Here is a look at the most likely three-way scenarios in order of probability:

“Traffic light coalition” or Red-Green-Yellow

It’s called “traffic light” in Germany as a shorthand for the parties’ colors: SPD (red), Greens (green) and Free Democrats (yellow).  The SPD with its chancellor candidate Olaf Scholz has said it would like to reenact the “Red-Green” (SPD-Greens) coalition that ruled from 1998-2005. But together the parties are projected to win only 42% of the vote – thus needing a third partner. The least-objectional third partner would be the Free Democrats (FDP), who are polling 13%. But the pro-business, tax-cutting party that was long post-war West Germany’s kingmaker is playing hard-to-get. The smart money in Germany is thus betting on a “Traffic Light Coalition” even though there could be tensions between the left-leaning SPD-Greens dominance on the one hand and the small centrist FDP on the other. Both the FDP and Greens have been out of the federal government for eight and 16 years, respectively, both are eager to get back into power.

“Red-Red-Green” or “R2G”

This is a less likely three-way coalition made up of the SPD (25%), Greens (16.5%) and Linke party (6%) – mainly because the far-left Linke made up from the remnants of the former ruling party in Communist East Germany has called for disbanding NATO. That’s completely out of the question for legions of SPD and Greens voters who rely on the United States and NATO for their defense, and that stance has doomed any such similar R2G coalition at the national level in the past – even though such a tie-up would have been mathematically possible after the 2013 election. Scholz has cleverly opted against formally ruling out “R2G” for now despite dropping heavy hints it’s highly unlikely because of the Linke’s anti-Nato stance. Scholz has rejected that demand but declines to exclude the possibility of a three-way tie-up with the Linke in order to have some leverage with the FDP. That is why the conservatives are up in arms about the possibility of the Linke party, with its 6% of the vote, possibly getting seats in the next federal government as long as Scholz won’t rule it out. Even though the “Red Scare” tactics worked in the 1990s, Germans aren’t falling for it this time around.

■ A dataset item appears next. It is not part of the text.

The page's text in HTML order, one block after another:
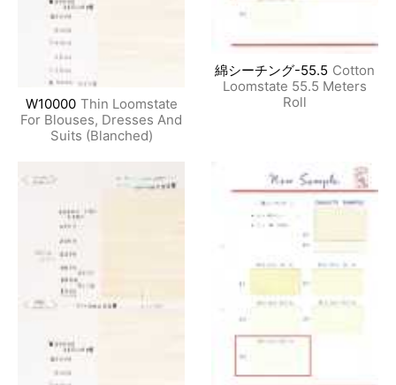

“Deutschland” or “Mickey Mouse” coalition – or Red-Black-Yellow

This three-way coalition led by the SPD (25%), the CDU/CSU (23%) and FDP (11%) would be the preferred option for the conservatives and FDP but the centre-left SPD are done with the conservatives after being their junior partner for 12 of the last 16 years and seeing their own support crumble as a result from levels above 40% in the late 1990s to under 20% at times in recent years. It’s called the “German coalition” because its colours match those of the German flag (sort of, considering the national colours are actually black-red-gold and not black-red-yellow). Black-red-yellow nevertheless matches the clothes that Mickey Mouse wears.

Kenya coalition – SPD-CDU-Greens

This also possible but unlikely because the SPD (25%) is done with the CDU/CSU (23%) and it’s hard to imagine the CDU/CSU, which has ruled Germany for 52 of the last 72 years and fancies itself as Germany’s natural ruling party, would settle for the junior partner role for the first time in post-war history. The Greens (16.5%) would also have little enthusiasm for a Kenya coalition even though they won’t rule it out.

Jamaica coalition – CDU/CSU-Greens-FDP

This is also an unlikely alliance of “losers” because the Greens would rather partner with the SPD, which is expected to emerge triumphant on September 26. Talks for a Jamaica coalition after the last election in 2017 dragged on for a month but collapsed when the FDP abandoned them. The SPD and Greens are also ideologically much closer than the CDU/CSU and Greens.